# 

## DareK_21

Witam
Chciałbym ocieplic strop po ktorym sie nie uczeszcza.Chodzi przede wszytskim o to zeby zatrzymac cieplo ktore ucieka przez strop.Myslałem zeby ocieplic strop wata mineralna 100mm.Jezeli bym ocieplił strop wata mineralna to trzeba dawac bezposrednio na strop folie?Jesli tak to jaka?Od stropu do dachu jest jakies 3metry.

----------


## monalisa00

Bardzo dobre pytanie  :smile: 
My jesteśmy po zalewaniu drugiego stropu i też mamy dlemat czy ocieplic styropianem +4 cm betonu czy wata prasowana+beton, lub zamias kolejnej warstywy betonu deski...Jest to poddasze nieużytkowe po którym nie planujemy chodzić...  :smile: 
 Ah co będzie lepsze...
 i nie ukrywam cena też gra role  :smile:

----------


## boven

podepnę się pod temat, mianowicie będziemy z rodziną spędzać pierwszą zimę w nowym domu, bungalow 140m strop docieplony watą 25cm ale dach nie z uwagi na to iż poddasze nie ejst użytkowe . Moje pytanie to czy 25cm to nie za mało ?

----------


## slawas86

Wszyscy pytają a nikt nie opowiada a szkoda bo mnie ten temat też interesuje.
Wstępnie zakładam, że na strop położę 23 cm styropianu i na to wylewka. 
Styropian z lepszą lambdą. Może swispoor - na fasadę brałem swispor grafitowy o lambdzie 0,31...
Zastanawiam się nad grubością wylewki, ale chyba dam 5 cm.

----------


## Tomek W

Witam 
Nie ma konieczności stosowania folii paroizolacyjnej przed ułożeniem wełny mineralnej na stropie. Wełnę należy układać bezpośrednio na warstwę podłogi. W celu uzyskania parametrów cieplnych zaliczanych do przegrody energooszczędnej zalecana grubość izolacji wynosi 25-30cm. 
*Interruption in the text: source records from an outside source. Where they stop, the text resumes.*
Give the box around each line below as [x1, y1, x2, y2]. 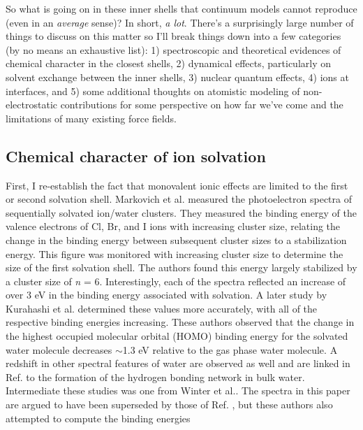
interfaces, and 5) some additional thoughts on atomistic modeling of [6, 83, 300, 98]
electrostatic [6, 97, 57, 112]
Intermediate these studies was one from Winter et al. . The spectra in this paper [6, 383, 350, 398]
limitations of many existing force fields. [6, 110, 177, 125]
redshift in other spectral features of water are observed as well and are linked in [6, 356, 350, 371]
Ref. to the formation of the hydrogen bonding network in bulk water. [6, 369, 305, 384]
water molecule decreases [6, 342, 112, 357]
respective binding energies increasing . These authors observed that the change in [6, 315, 355, 329]
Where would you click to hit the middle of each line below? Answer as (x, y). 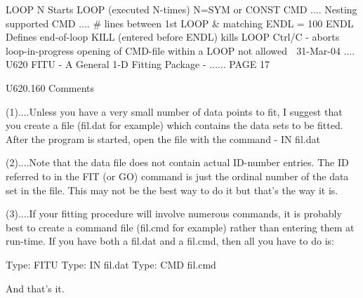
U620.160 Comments (50, 87)
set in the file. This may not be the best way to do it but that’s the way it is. (172, 190)
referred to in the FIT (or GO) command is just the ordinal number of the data (177, 176)
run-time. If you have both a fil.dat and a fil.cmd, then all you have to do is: (170, 241)
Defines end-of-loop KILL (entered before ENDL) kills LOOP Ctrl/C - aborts (173, 37)
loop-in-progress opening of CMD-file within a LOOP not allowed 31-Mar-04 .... (180, 50)
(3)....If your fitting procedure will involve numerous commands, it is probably (174, 214)
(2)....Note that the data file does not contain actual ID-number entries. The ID (177, 162)
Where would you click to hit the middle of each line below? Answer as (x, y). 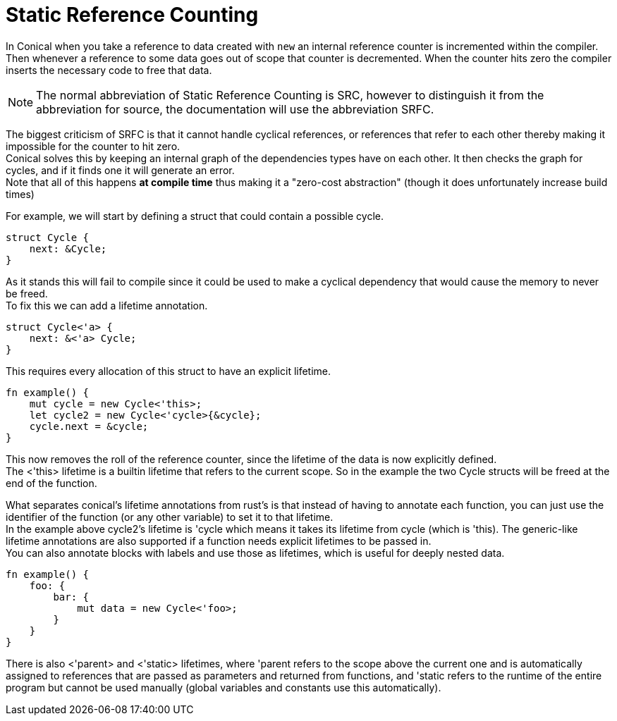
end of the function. (51, 483)
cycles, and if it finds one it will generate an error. (120, 170)
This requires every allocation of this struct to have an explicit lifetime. (169, 371)
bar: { (71, 597)
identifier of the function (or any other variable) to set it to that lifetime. (170, 517)
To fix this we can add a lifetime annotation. (107, 305)
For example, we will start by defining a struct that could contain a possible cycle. (195, 216)
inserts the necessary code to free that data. (109, 70)
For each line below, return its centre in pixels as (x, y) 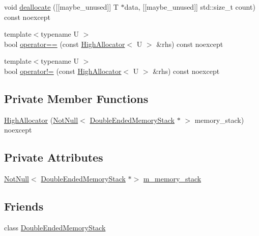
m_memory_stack (172, 179)
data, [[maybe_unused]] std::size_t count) (190, 7)
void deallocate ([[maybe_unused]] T (61, 7)
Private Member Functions (76, 98)
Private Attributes (54, 157)
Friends (24, 206)
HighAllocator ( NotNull (41, 120)
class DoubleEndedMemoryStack (55, 227)
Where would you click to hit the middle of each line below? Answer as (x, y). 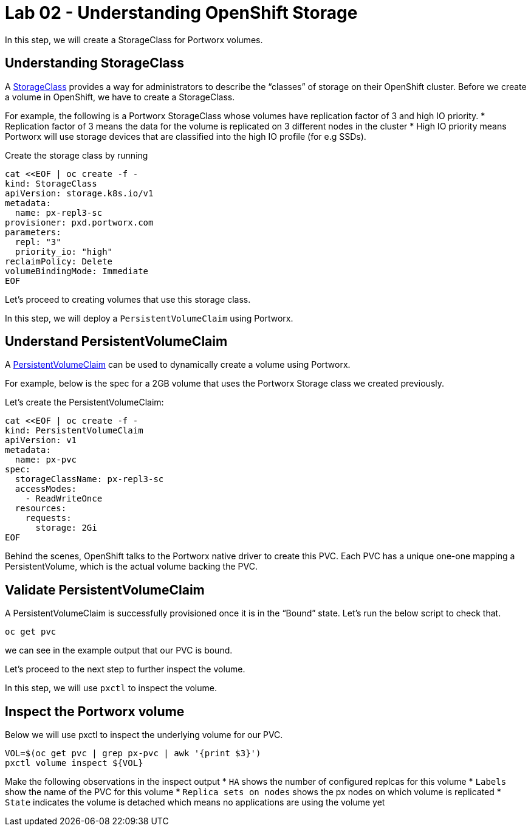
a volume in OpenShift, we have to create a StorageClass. (120, 97)
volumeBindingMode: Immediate (77, 271)
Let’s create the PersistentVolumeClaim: (84, 402)
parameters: (33, 232)
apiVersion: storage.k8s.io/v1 (79, 193)
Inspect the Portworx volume (95, 711)
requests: (48, 518)
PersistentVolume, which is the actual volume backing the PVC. (131, 567)
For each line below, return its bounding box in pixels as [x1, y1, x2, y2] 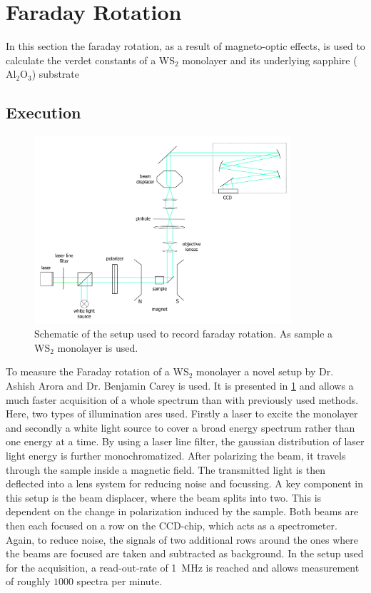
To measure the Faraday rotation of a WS [6, 364, 189, 379]
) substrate [31, 66, 79, 81]
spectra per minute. [76, 574, 163, 589]
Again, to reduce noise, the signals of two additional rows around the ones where [6, 532, 359, 547]
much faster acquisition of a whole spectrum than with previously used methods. [6, 392, 359, 407]
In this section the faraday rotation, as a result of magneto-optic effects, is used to [6, 39, 365, 54]
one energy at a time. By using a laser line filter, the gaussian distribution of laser [6, 434, 365, 449]
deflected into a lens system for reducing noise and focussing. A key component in [6, 476, 364, 491]
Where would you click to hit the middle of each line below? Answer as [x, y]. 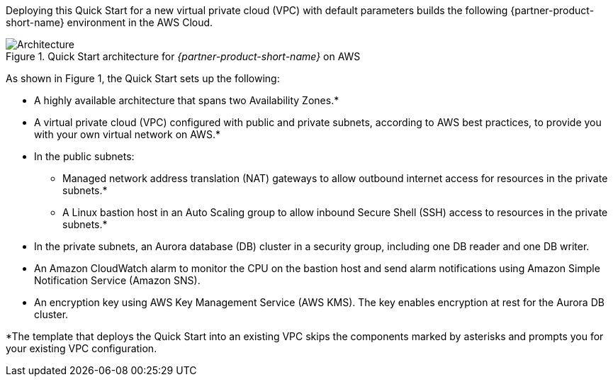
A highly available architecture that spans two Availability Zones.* [187, 100]
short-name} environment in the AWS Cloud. [109, 22]
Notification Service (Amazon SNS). [117, 280]
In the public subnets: [84, 156]
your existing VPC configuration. [81, 348]
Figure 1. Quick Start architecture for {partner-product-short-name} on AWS [183, 56]
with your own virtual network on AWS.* [127, 134]
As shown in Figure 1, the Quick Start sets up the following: [143, 78]
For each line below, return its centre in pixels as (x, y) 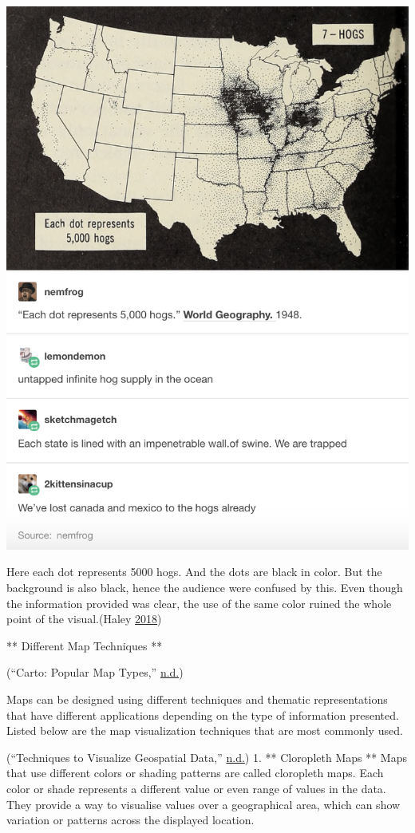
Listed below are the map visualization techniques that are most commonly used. (205, 730)
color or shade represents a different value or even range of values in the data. (196, 788)
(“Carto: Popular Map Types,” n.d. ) (95, 672)
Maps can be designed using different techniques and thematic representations (197, 699)
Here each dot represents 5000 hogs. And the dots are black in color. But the (194, 572)
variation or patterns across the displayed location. (130, 820)
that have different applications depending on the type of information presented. (203, 715)
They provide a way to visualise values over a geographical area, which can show (204, 804)
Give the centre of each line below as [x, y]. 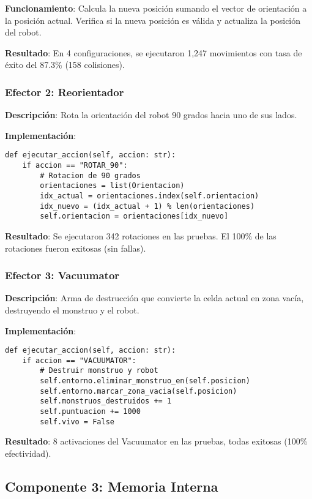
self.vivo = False [77, 422]
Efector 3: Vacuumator [62, 275]
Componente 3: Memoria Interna [112, 486]
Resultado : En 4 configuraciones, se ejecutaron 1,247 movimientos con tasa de [154, 52]
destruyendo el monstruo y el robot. [72, 310]
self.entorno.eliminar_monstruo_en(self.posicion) [145, 381]
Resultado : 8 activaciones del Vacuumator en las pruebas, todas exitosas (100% [156, 441]
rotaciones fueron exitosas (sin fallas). [76, 248]
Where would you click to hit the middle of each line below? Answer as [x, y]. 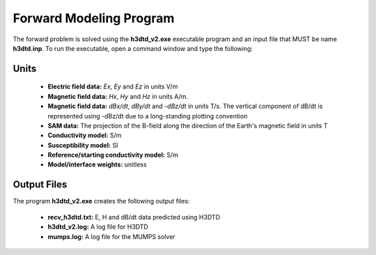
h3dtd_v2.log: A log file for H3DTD [98, 227]
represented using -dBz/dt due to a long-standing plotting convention [148, 116]
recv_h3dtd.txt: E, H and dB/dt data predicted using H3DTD [134, 217]
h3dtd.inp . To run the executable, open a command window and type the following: [133, 48]
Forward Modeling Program [94, 18]
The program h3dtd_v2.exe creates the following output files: [101, 201]
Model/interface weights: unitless [97, 164]
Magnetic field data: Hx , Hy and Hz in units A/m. [118, 96]
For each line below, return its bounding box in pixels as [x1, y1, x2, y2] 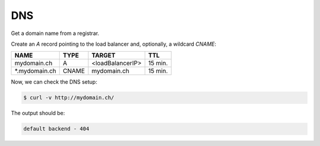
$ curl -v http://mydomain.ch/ [23, 94, 115, 101]
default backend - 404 [23, 125, 89, 132]
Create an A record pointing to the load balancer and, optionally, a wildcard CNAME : [11, 40, 216, 47]
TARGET [91, 51, 116, 59]
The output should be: [11, 110, 65, 117]
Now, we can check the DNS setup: [11, 78, 98, 85]
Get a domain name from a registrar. [11, 30, 100, 37]
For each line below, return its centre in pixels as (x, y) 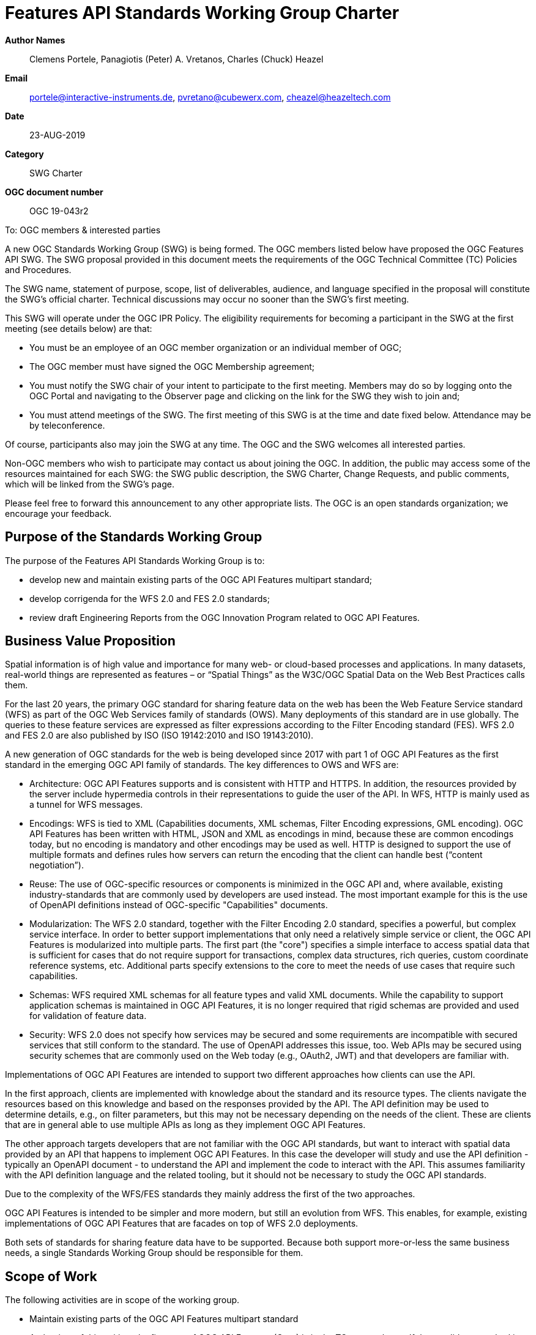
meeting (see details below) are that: (79, 328)
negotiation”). (57, 865)
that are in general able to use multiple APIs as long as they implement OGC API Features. (185, 1125)
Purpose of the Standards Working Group (134, 537)
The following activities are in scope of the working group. (122, 1300)
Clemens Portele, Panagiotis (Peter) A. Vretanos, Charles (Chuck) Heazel (177, 59)
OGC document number (54, 192)
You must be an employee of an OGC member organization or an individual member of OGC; (216, 347)
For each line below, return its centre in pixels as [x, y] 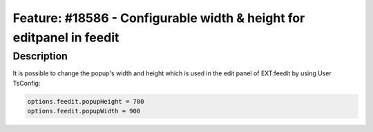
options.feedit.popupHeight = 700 [86, 101]
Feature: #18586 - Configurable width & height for [159, 18]
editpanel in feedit [66, 37]
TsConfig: [27, 83]
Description [40, 56]
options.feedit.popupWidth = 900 [84, 111]
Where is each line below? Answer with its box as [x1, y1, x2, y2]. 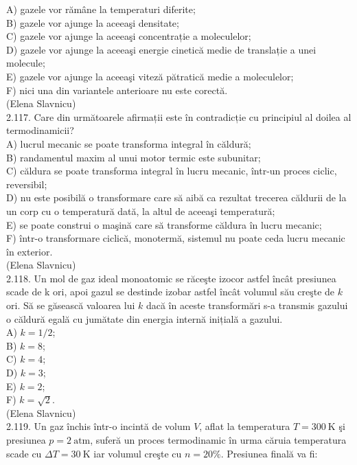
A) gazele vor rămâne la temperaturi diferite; [6, 2, 196, 16]
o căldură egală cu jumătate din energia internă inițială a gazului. [6, 311, 283, 326]
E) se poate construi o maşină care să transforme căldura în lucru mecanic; [6, 217, 322, 231]
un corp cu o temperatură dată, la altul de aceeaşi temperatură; [6, 203, 275, 218]
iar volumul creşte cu [93, 446, 182, 460]
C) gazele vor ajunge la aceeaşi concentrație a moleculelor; [6, 29, 251, 43]
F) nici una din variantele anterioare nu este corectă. [6, 82, 228, 97]
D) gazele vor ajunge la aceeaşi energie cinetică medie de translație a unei [6, 42, 316, 56]
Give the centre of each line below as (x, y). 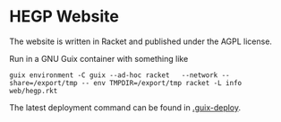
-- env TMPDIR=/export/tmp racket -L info (162, 83)
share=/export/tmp (43, 83)
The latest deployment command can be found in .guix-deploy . (125, 107)
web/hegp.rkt (34, 91)
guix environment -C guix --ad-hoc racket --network (114, 75)
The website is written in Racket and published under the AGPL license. (141, 41)
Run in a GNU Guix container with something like (99, 58)
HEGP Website (64, 17)
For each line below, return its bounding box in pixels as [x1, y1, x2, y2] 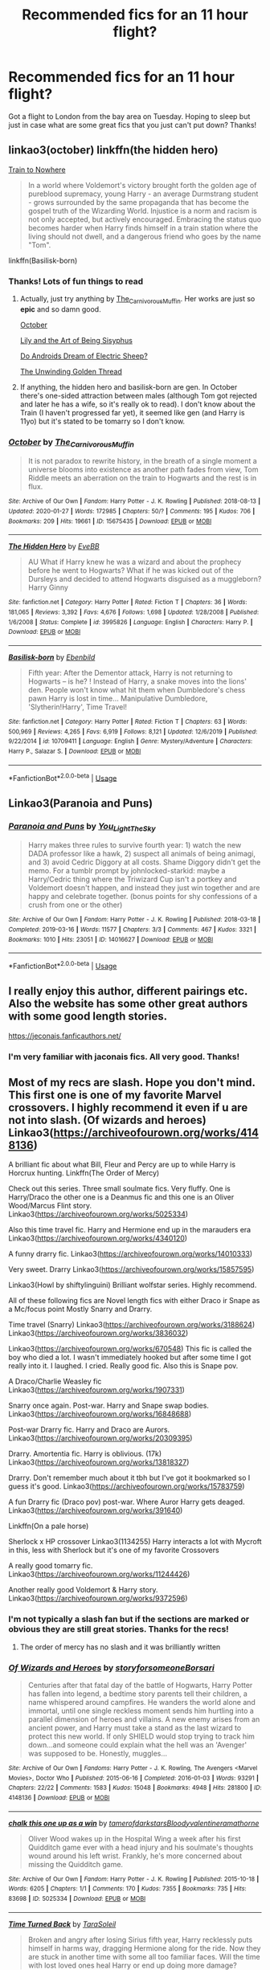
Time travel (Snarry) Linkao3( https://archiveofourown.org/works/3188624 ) [8, 1320, 256, 1330]
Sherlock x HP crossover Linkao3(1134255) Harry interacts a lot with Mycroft [8, 1537, 263, 1547]
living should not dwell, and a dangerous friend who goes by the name [27, 231, 261, 241]
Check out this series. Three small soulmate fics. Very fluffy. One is [8, 1183, 231, 1194]
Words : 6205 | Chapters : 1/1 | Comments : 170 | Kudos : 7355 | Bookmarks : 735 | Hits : [8, 1885, 247, 1893]
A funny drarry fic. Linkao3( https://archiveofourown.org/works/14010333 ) [8, 1249, 253, 1259]
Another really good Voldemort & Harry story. [8, 1585, 158, 1595]
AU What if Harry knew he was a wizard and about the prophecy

Jeżeli natomiast chodzi o kwestię wylewki betonowej to zalecana grubość wylewki to ok. 4-5cm. Zastosowanie mniejszych grubości mogłoby wiązać się z możliwością pękania podkładu. Warto rozważyć zastosowanie wełny mineralnej STEPROCK HD, która oprócz dobrych parametrów termicznych charakteryzuje się niską sztywnością dynamiczną, dzięki czemu produkt idealnie sprawdza się również jako izolacja akustyczna w podłogach pływających pod wylewke betonową, suchą zabudowę z płyt OSB-3 czy Fermacell.

----------


## splaton46

Trochę informacji na temat tego jak ocieplić strop jest na tej stronce www.jak-ocieplic-strop.pl

----------


## מרכבה

> Nie ma konieczności stosowania folii paroizolacyjnej przed ułożeniem wełny


Zależy jaki strop.
Jak betonowy od dołu trzeba porządną farbą o dobrym oporze dyfuzyjnym wymalować 
w szkielecie folia paroizolacyjna to być albo nie być takiej izolacji.
Nie wiem jakie trudności w układaniu foli paroizolacyjnej ktoś widzi / i niechęć do niej .
Pierwsze w szkielecie i wełnie mineralnej co ma zerową wilgotność  sorpcyjną 
każda ilość pary wodnej ponad stan powoduj skraplanie i powiększanie tej strefy 
przez zwiększenie przewodności cieplnej.
jak ktoś tego nie rozumie to niech dziuba w kubeł stuli i słucha .
Bo już dość wentylowania przez tzw "oddychające ściany" 
to w porywach 3% wymiany wilgoci w stosunku do wentylacji .

----------


## tomx_krk

Też mam strop nieużytkowy w starym domu i w ubiegłym roku ułożyłem na nim 30cm wełny bez paroizolacji - tak mi doradzono a byłem wtedy kompletnie zielony. Wierzch wełny mam przykryty folią paroprzepuszczalną.

Teraz po lekturze tematów związanych z kondensacją pary zacząłem się zastanawiać czy w związku ze sporą przepuszczalnością betonu nie powinienem jednak położyć paroizolacji, koszt praktycznie niewielki.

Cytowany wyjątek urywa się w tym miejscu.